I recently was handed over a hasegawa hi soft cutting board from japan. Its Its amazing but one side has some black specs on it. Looks like charcoal. I tried bleach and hot water on it scrubbing with foam, scotchbrite and my finger nail. Most of it went out but some still remain.

Any ideas?

Thanks!


----------



## Kozuka (Jul 3, 2019)

Hasagewa offers a special scraper to clean the board. Not sure if they use any other materials for it. See https://www.sushi-robots.eu/product/cutting-board-scraper-hasegawa/

I would just use a sturdy brush, lime juice and salt. To keep it as natural as possible.


----------



## JLaz (Jul 3, 2019)

Thanks for the recommendation. I have the soft cutting board with wood inside and im a bit worried that scrapping the top layer might wear it down. I have the impression that the scrapper is meant for the solid plastic boards?
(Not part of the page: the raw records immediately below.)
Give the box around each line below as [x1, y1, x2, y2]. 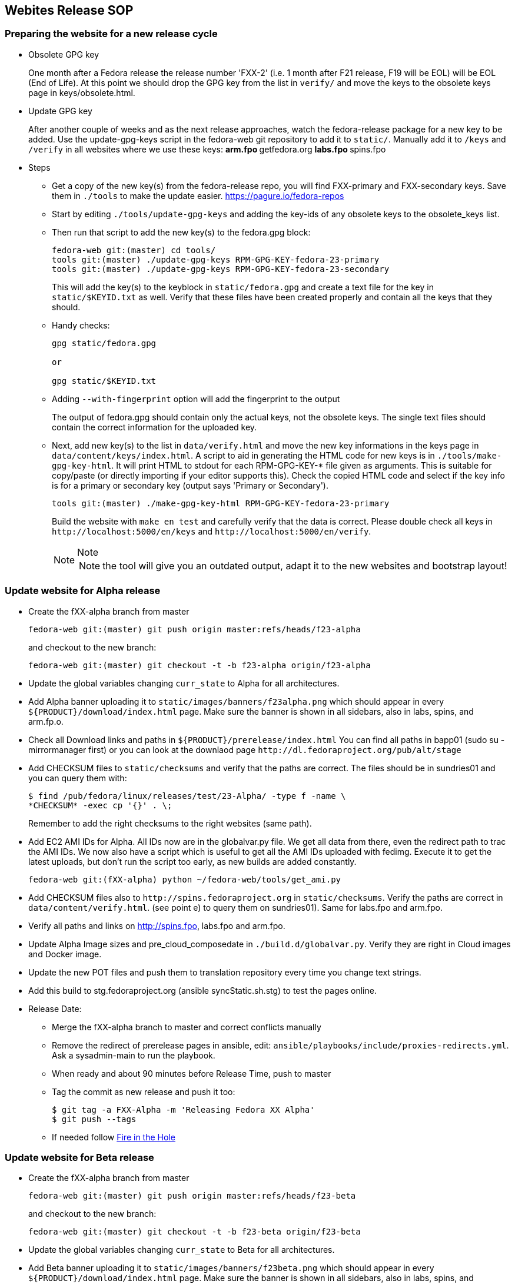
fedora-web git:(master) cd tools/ [52, 245, 216, 255]
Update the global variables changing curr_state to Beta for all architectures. [28, 1245, 335, 1255]
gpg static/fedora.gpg [52, 338, 157, 348]
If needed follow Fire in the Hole [52, 1132, 175, 1142]
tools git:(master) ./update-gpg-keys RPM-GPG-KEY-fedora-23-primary [52, 254, 380, 264]
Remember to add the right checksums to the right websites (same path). [28, 818, 312, 828]
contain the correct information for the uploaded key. [52, 422, 257, 432]
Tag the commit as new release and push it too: [52, 1086, 235, 1097]

Ill try the lime juice and salt tip tomorrow. Thanks a lot!


----------



## Chefget (Jul 19, 2019)

We soaked them in 50ppm bleach solution overnight, then a good scrub with ss scrubbie


----------



## SilverSwarfer (Aug 27, 2019)

Rust erasers work surprisingly well, depending in the situation. We get Sharpie tattoos from product that get placed label-side down, which used to be obnoxious until this hack presented itself. May be worth a shot. 

Already mentioned bleach solution works too but maybe no need to soak- try covering the board overnight with saturated towels. Clean the board completely then use your bleach dilution to coat. Proceed to cover the entire surface with un-wrung, bleach-drenched kitchen towels and leave overnight.


----------



## barnettnce (Sep 21, 2019)

Bleach is risky. Absolutely it works and I used to continuously clean my cutting boards until I read an article about how unsafe it is in our clothes, our cutting boards. (Plastic…just think how it is absorbed) I suggest you purchase a new one. It’s healthier.


----------



## Brandon Wicks (Nov 10, 2019)

SilverSwarfer said:


> Rust erasers work surprisingly well, depending in the situation. We get Sharpie tattoos from product that get placed label-side down, which used to be obnoxious until this hack presented itself. May be worth a shot.
> 
> Already mentioned bleach solution works too but maybe no need to soak- try covering the board overnight with saturated towels. Clean the board completely then use your bleach dilution to coat. Proceed to cover the entire surface with un-wrung, bleach-drenched kitchen towels and leave overnight.



This is what we do. We also sand ours down when they get too dished out.


----------